─── Material for this task ───

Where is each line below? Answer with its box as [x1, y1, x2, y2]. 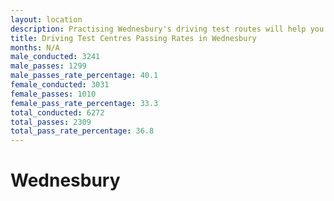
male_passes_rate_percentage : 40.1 [10, 71, 159, 81]
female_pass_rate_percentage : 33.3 [10, 98, 159, 108]
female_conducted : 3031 [10, 80, 110, 90]
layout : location [10, 14, 83, 25]
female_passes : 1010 [10, 89, 97, 99]
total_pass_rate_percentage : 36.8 [10, 126, 155, 136]
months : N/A [10, 42, 60, 53]
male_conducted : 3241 [10, 52, 101, 62]
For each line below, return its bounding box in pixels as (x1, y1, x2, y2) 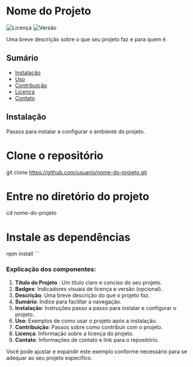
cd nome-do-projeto (6, 209, 57, 216)
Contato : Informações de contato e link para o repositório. (14, 336, 159, 343)
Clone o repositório (6, 149, 104, 163)
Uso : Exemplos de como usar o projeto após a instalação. (14, 317, 158, 324)
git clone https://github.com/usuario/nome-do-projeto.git (6, 169, 147, 176)
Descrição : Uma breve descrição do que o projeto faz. (14, 291, 150, 299)
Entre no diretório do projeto (6, 189, 150, 203)
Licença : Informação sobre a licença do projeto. (14, 330, 134, 337)
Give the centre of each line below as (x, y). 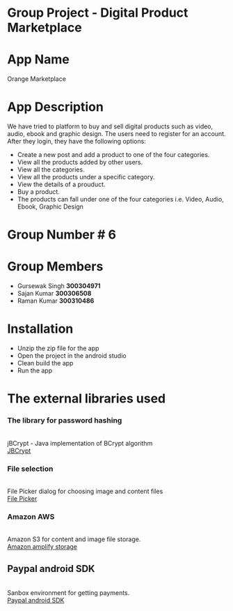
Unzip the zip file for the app (58, 348)
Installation (40, 329)
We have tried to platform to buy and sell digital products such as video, (110, 126)
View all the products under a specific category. (86, 177)
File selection (30, 469)
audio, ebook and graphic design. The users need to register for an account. (116, 134)
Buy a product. (39, 192)
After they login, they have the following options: (77, 142)
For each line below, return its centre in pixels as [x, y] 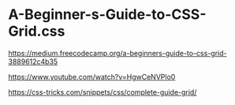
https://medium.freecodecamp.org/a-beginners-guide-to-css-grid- [117, 53]
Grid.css [37, 31]
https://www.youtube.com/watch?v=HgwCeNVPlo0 [92, 77]
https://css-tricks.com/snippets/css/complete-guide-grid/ [103, 92]
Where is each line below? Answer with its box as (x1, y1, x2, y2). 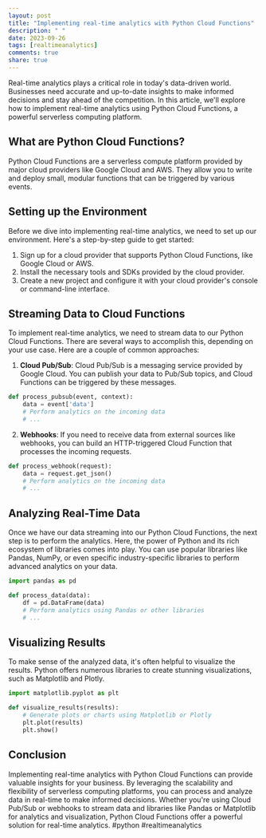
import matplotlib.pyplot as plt (8, 690, 119, 698)
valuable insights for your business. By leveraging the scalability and (8, 777, 233, 787)
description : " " (8, 26, 66, 34)
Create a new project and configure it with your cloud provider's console (19, 275, 259, 285)
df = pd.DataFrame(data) (22, 599, 105, 607)
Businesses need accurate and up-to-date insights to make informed (8, 86, 234, 96)
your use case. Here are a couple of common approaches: (8, 345, 200, 355)
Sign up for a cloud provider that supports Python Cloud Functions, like (19, 250, 253, 259)
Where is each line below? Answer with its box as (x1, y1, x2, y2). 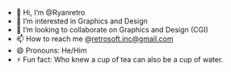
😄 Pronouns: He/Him (15, 45, 87, 55)
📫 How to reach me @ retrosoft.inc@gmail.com (15, 34, 174, 44)
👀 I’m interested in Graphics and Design (15, 16, 148, 26)
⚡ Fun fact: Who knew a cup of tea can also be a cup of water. (15, 55, 224, 64)
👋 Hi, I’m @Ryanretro (15, 8, 86, 17)
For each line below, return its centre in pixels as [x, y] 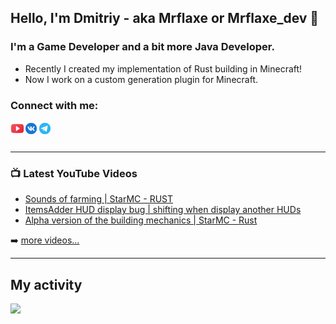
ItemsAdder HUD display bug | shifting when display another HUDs [163, 210]
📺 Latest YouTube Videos [74, 173]
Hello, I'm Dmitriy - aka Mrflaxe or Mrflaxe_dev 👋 [165, 18]
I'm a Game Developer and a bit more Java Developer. [142, 47]
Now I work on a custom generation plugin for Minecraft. [141, 79]
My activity [46, 284]
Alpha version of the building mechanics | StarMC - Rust [141, 220]
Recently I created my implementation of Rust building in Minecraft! [163, 68]
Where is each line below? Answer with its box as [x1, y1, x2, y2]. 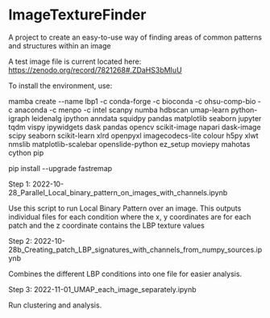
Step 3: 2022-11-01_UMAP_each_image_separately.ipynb [8, 284, 197, 294]
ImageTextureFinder [8, 6, 147, 24]
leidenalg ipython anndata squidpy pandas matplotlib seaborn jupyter [31, 113, 262, 123]
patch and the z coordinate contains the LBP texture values [8, 220, 206, 230]
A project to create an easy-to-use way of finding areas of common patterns [8, 32, 262, 42]
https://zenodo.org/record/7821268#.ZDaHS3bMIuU [8, 65, 183, 74]
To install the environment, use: [8, 81, 113, 90]
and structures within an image [8, 40, 111, 50]

───

# Instructions to follow:
Copy out all of the listing word for word, but skip the images.

# Response for this exercise:
Where is each line below? Answer with its box as [x1, y1, x2, y2]. 
male_passes_rate_percentage : 40.1 [10, 71, 159, 81]
female_pass_rate_percentage : 33.3 [10, 98, 159, 108]
female_conducted : 3031 [10, 80, 110, 90]
layout : location [10, 14, 83, 25]
female_passes : 1010 [10, 89, 97, 99]
total_pass_rate_percentage : 36.8 [10, 126, 155, 136]
months : N/A [10, 42, 60, 53]
male_conducted : 3241 [10, 52, 101, 62]
For each line below, return its bounding box in pixels as (x1, y1, x2, y2) 
cd nome-do-projeto (6, 209, 57, 216)
Contato : Informações de contato e link para o repositório. (14, 336, 159, 343)
Clone o repositório (6, 149, 104, 163)
Uso : Exemplos de como usar o projeto após a instalação. (14, 317, 158, 324)
git clone https://github.com/usuario/nome-do-projeto.git (6, 169, 147, 176)
Descrição : Uma breve descrição do que o projeto faz. (14, 291, 150, 299)
Entre no diretório do projeto (6, 189, 150, 203)
Licença : Informação sobre a licença do projeto. (14, 330, 134, 337)
Give the centre of each line below as (x, y). 
Unzip the zip file for the app (58, 348)
Installation (40, 329)
We have tried to platform to buy and sell digital products such as video, (110, 126)
View all the products under a specific category. (86, 177)
File selection (30, 469)
audio, ebook and graphic design. The users need to register for an account. (116, 134)
Buy a product. (39, 192)
After they login, they have the following options: (77, 142)
For each line below, return its centre in pixels as [x, y] 
https://medium.freecodecamp.org/a-beginners-guide-to-css-grid- [117, 53]
Grid.css [37, 31]
https://www.youtube.com/watch?v=HgwCeNVPlo0 [92, 77]
https://css-tricks.com/snippets/css/complete-guide-grid/ [103, 92]
Where is each line below? Answer with its box as (x1, y1, x2, y2). 
import matplotlib.pyplot as plt (8, 690, 119, 698)
valuable insights for your business. By leveraging the scalability and (8, 777, 233, 787)
description : " " (8, 26, 66, 34)
Create a new project and configure it with your cloud provider's console (19, 275, 259, 285)
df = pd.DataFrame(data) (22, 599, 105, 607)
Businesses need accurate and up-to-date insights to make informed (8, 86, 234, 96)
your use case. Here are a couple of common approaches: (8, 345, 200, 355)
Sign up for a cloud provider that supports Python Cloud Functions, like (19, 250, 253, 259)
Where is each line below? Answer with its box as (x1, y1, x2, y2). 
😄 Pronouns: He/Him (15, 45, 87, 55)
📫 How to reach me @ retrosoft.inc@gmail.com (15, 34, 174, 44)
👀 I’m interested in Graphics and Design (15, 16, 148, 26)
⚡ Fun fact: Who knew a cup of tea can also be a cup of water. (15, 55, 224, 64)
👋 Hi, I’m @Ryanretro (15, 8, 86, 17)
For each line below, return its centre in pixels as [x, y] 
ItemsAdder HUD display bug | shifting when display another HUDs [163, 210]
📺 Latest YouTube Videos [74, 173]
Hello, I'm Dmitriy - aka Mrflaxe or Mrflaxe_dev 👋 [165, 18]
I'm a Game Developer and a bit more Java Developer. [142, 47]
Now I work on a custom generation plugin for Minecraft. [141, 79]
My activity [46, 284]
Alpha version of the building mechanics | StarMC - Rust [141, 220]
Recently I created my implementation of Rust building in Minecraft! [163, 68]
Where is each line below? Answer with its box as [x1, y1, x2, y2]. 
Step 3: 2022-11-01_UMAP_each_image_separately.ipynb [8, 284, 197, 294]
ImageTextureFinder [8, 6, 147, 24]
leidenalg ipython anndata squidpy pandas matplotlib seaborn jupyter [31, 113, 262, 123]
patch and the z coordinate contains the LBP texture values [8, 220, 206, 230]
A project to create an easy-to-use way of finding areas of common patterns [8, 32, 262, 42]
https://zenodo.org/record/7821268#.ZDaHS3bMIuU [8, 65, 183, 74]
To install the environment, use: [8, 81, 113, 90]
and structures within an image [8, 40, 111, 50]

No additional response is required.